== DATA TO EXAMINE
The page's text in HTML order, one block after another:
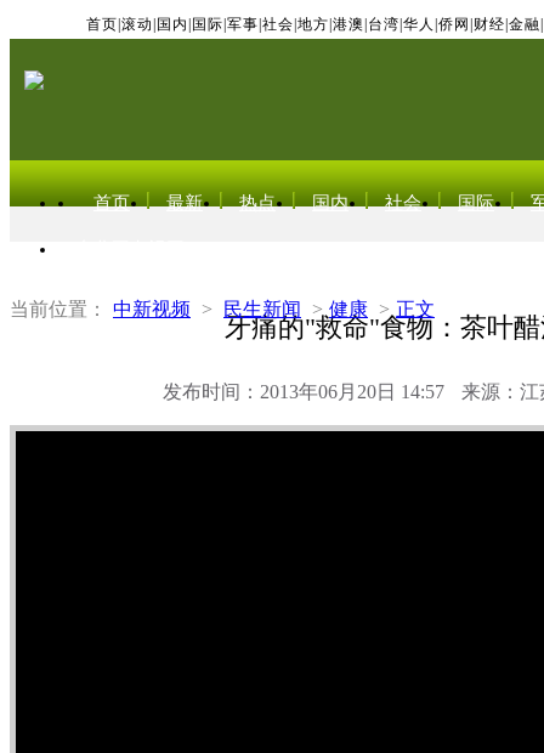
首页 滚动 国内 国际 军事 社会 地方 港澳 台湾 华人 侨网 财经 金融
首页 最新 热点 国内 社会 国际
当前位置： 中新视频 > 民生新闻 > 健康 > 正文
牙痛的"救命"食物：茶叶
发布时间：2013年06月20日 14:57 来源：江
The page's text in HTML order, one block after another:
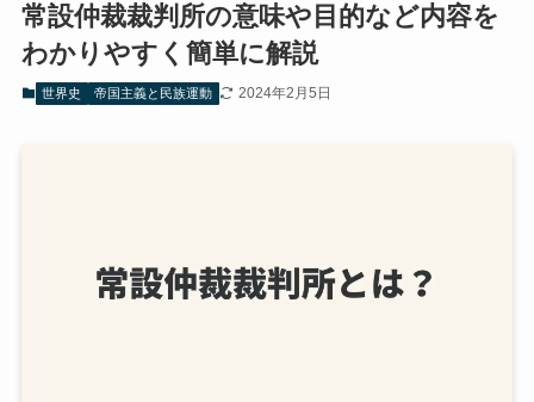
常設仲裁裁判所の意味や目的など内容を
わかりやすく簡単に解説
世界史 帝国主義と民族運動 2024年2月5日
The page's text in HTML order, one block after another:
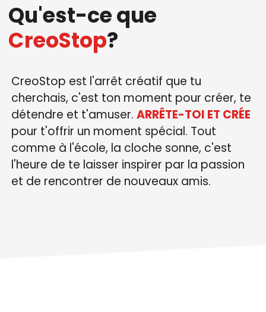
Qu'est-ce que
CreoStop?
CreoStop est l'arrêt créatif que tu
cherchais, c'est ton moment pour créer, te
détendre et t'amuser. ARRÊTE-TOI ET CRÉE
pour t'offrir un moment spécial. Tout
comme à l'école, la cloche sonne, c'est
l'heure de te laisser inspirer par la passion
et de rencontrer de nouveaux amis.
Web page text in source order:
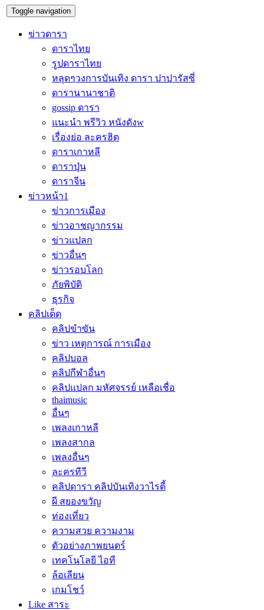
Toggle navigation
ข่าวดารา
ดาราไทย
รูปดาราไทย
หลุดๆวงการบันเทิง ดารา ปาปารัสซี่
ดารานานาชาติ
gossip ดารา
แนะนำ พรีวิว หนังดังw
เรื่องย่อ ละครฮิต
ดาราเกาหลี
ดาราปุ่น
ดาราจีน
ข่าวหน้า1
ข่าวการเมือง
ข่าวอาชญากรรม
ข่าวแปลก
ข่าวอื่นๆ
ข่าวรอบโลก
ภัยพิบัติ
ธุรกิจ
คลิปเด็ด
คลิปขำขัน
ข่าว เหตุการณ์ การเมือง
คลิปบอล
คลิปกีฬาอื่นๆ
คลิปแปลก มหัศจรรย์ เหลือเชื่อ
thaimusic
อื่นๆ
เพลงเกาหลี
เพลงสากล
เพลงอื่นๆ
ละครทีวี
คลิปดารา คลิปบันเทิงวาไรตี้
ผี สยองขวัญ
ท่องเที่ยว
ความสวย ความงาม
ตัวอย่างภาพยนตร์
เทคโนโลยี ไอที
ล้อเลียน
เกมโชว์
Like สาระ
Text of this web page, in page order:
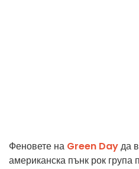
Феновете на Green Dayда
американска пънк рок група
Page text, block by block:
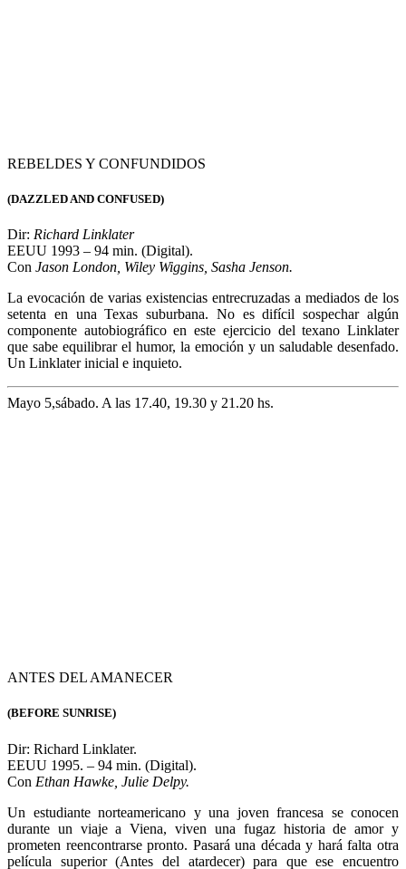
Un Linklater inicial e inquieto.
Mayo 5,sábado. A las 17.40, 19.30 y 21.20 hs.
ANTES DEL AMANECER
(BEFORE SUNRISE)
Dir: Richard Linklater.
EEUU 1995. – 94 min. (Digital).
ConEthan Hawke, Julie Delpy.
Un estudiante norteamericano y una joven francesa se conocen
durante un viaje a Viena, viven una fugaz historia de amor y
prometen reencontrarse pronto. Pasará una década y hará falta otra
compañero convertido en estrella rockera. Sensible, inteligentemente
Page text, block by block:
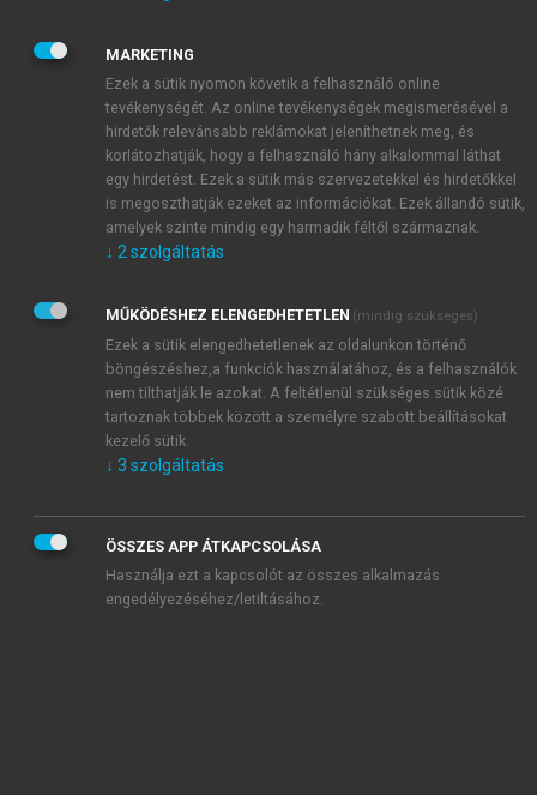
JELSZÓ
JELSZÓ ÚJRA
Kérek értesítést a MeRSZ újdonságairól, akcióiról.
Kérek értesítést az Akadémiai Kiadó Zrt. újdonságairól,
Adatkezelési tájékoztatóbanfoglaltakat tudomásul
veszem és elfogadom.
Általános vásárlási feltételeket, valamint a szotar.netés a
mersz.huoldalak licencszerződéseiben foglaltakat
tudomásul veszem és elfogadom.
KIPRÓBÁLOM
MARKETING
Ezek a sütik nyomon követik a felhasználó online
tevékenységét. Az online tevékenységek megismerésével a
hirdetők relevánsabb reklámokat jeleníthetnek meg, és
korlátozhatják, hogy a felhasználó hány alkalommal láthat
egy hirdetést. Ezek a sütik más szervezetekkel és hirdetőkkel
is megoszthatják ezeket az információkat. Ezek állandó sütik,
amelyek szinte mindig egy harmadik féltől származnak.
↓ 2 szolgáltatás
MŰKÖDÉSHEZ ELENGEDHETETLEN (mindig szükséges)
Ezek a sütik elengedhetetlenek az oldalunkon történő
böngészéshez,a funkciók használatához, és a felhasználók
nem tilthatják le azokat. A feltétlenül szükséges sütik közé
tartoznak többek között a személyre szabott beállításokat
kezelő sütik.
↓ 3 szolgáltatás
ÖSSZES APP ÁTKAPCSOLÁSA
Használja ezt a kapcsolót az összes alkalmazás
engedélyezéséhez/letiltásához.
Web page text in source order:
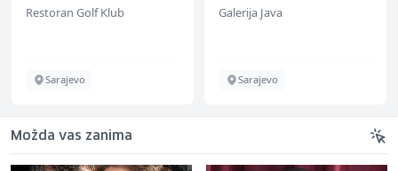
Restoran Golf Klub
Sarajevo
Galerija Java
Sarajevo
Možda vas zanima
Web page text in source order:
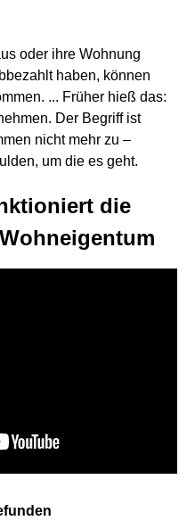
oder ihre Wohnung
haben, können
... Früher hieß das:
Der Begriff ist
nicht mehr zu –
um die es geht.
die
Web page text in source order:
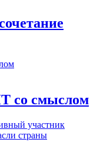
со смыслом
====
TASK TO CARRY OUT: Please return all of the material above exactly, minus any pictures.

SOLUTION BELOW:
The page's text in HTML order, one block after another:
首页 滚动 国内 国际 军事 社会 地方 港澳 台湾 华人 侨网 财经 金融
首页 最新 热点 国内 社会 国际
当前位置： 中新视频 > 民生新闻 > 健康 > 正文
牙痛的"救命"食物：茶叶
发布时间：2013年06月20日 14:57 来源：江
The page's text in HTML order, one block after another:
常設仲裁裁判所の意味や目的など内容を
わかりやすく簡単に解説
世界史 帝国主義と民族運動 2024年2月5日
The page's text in HTML order, one block after another:
Qu'est-ce que
CreoStop?
CreoStop est l'arrêt créatif que tu
cherchais, c'est ton moment pour créer, te
détendre et t'amuser. ARRÊTE-TOI ET CRÉE
pour t'offrir un moment spécial. Tout
comme à l'école, la cloche sonne, c'est
l'heure de te laisser inspirer par la passion
et de rencontrer de nouveaux amis.
Web page text in source order:
Toggle navigation
ข่าวดารา
ดาราไทย
รูปดาราไทย
หลุดๆวงการบันเทิง ดารา ปาปารัสซี่
ดารานานาชาติ
gossip ดารา
แนะนำ พรีวิว หนังดังw
เรื่องย่อ ละครฮิต
ดาราเกาหลี
ดาราปุ่น
ดาราจีน
ข่าวหน้า1
ข่าวการเมือง
ข่าวอาชญากรรม
ข่าวแปลก
ข่าวอื่นๆ
ข่าวรอบโลก
ภัยพิบัติ
ธุรกิจ
คลิปเด็ด
คลิปขำขัน
ข่าว เหตุการณ์ การเมือง
คลิปบอล
คลิปกีฬาอื่นๆ
คลิปแปลก มหัศจรรย์ เหลือเชื่อ
thaimusic
อื่นๆ
เพลงเกาหลี
เพลงสากล
เพลงอื่นๆ
ละครทีวี
คลิปดารา คลิปบันเทิงวาไรตี้
ผี สยองขวัญ
ท่องเที่ยว
ความสวย ความงาม
ตัวอย่างภาพยนตร์
เทคโนโลยี ไอที
ล้อเลียน
เกมโชว์
Like สาระ
Text of this web page, in page order:
Феновете на Green Dayда
американска пънк рок група
Page text, block by block:
Un Linklater inicial e inquieto.
Mayo 5,sábado. A las 17.40, 19.30 y 21.20 hs.
ANTES DEL AMANECER
(BEFORE SUNRISE)
Dir: Richard Linklater.
EEUU 1995. – 94 min. (Digital).
ConEthan Hawke, Julie Delpy.
Un estudiante norteamericano y una joven francesa se conocen
durante un viaje a Viena, viven una fugaz historia de amor y
prometen reencontrarse pronto. Pasará una década y hará falta otra
compañero convertido en estrella rockera. Sensible, inteligentemente
Page text, block by block:
JELSZÓ
JELSZÓ ÚJRA
Kérek értesítést a MeRSZ újdonságairól, akcióiról.
Kérek értesítést az Akadémiai Kiadó Zrt. újdonságairól,
Adatkezelési tájékoztatóbanfoglaltakat tudomásul
veszem és elfogadom.
Általános vásárlási feltételeket, valamint a szotar.netés a
mersz.huoldalak licencszerződéseiben foglaltakat
tudomásul veszem és elfogadom.
KIPRÓBÁLOM
MARKETING
Ezek a sütik nyomon követik a felhasználó online
tevékenységét. Az online tevékenységek megismerésével a
hirdetők relevánsabb reklámokat jeleníthetnek meg, és
korlátozhatják, hogy a felhasználó hány alkalommal láthat
egy hirdetést. Ezek a sütik más szervezetekkel és hirdetőkkel
is megoszthatják ezeket az információkat. Ezek állandó sütik,
amelyek szinte mindig egy harmadik féltől származnak.
↓ 2 szolgáltatás
MŰKÖDÉSHEZ ELENGEDHETETLEN (mindig szükséges)
Ezek a sütik elengedhetetlenek az oldalunkon történő
böngészéshez,a funkciók használatához, és a felhasználók
nem tilthatják le azokat. A feltétlenül szükséges sütik közé
tartoznak többek között a személyre szabott beállításokat
kezelő sütik.
↓ 3 szolgáltatás
ÖSSZES APP ÁTKAPCSOLÁSA
Használja ezt a kapcsolót az összes alkalmazás
engedélyezéséhez/letiltásához.
Web page text in source order:
Restoran Golf Klub
Sarajevo
Galerija Java
Sarajevo
Možda vas zanima
Web page text in source order:
oder ihre Wohnung
haben, können
... Früher hieß das:
Der Begriff ist
nicht mehr zu –
um die es geht.
die
Web page text in source order:
со смыслом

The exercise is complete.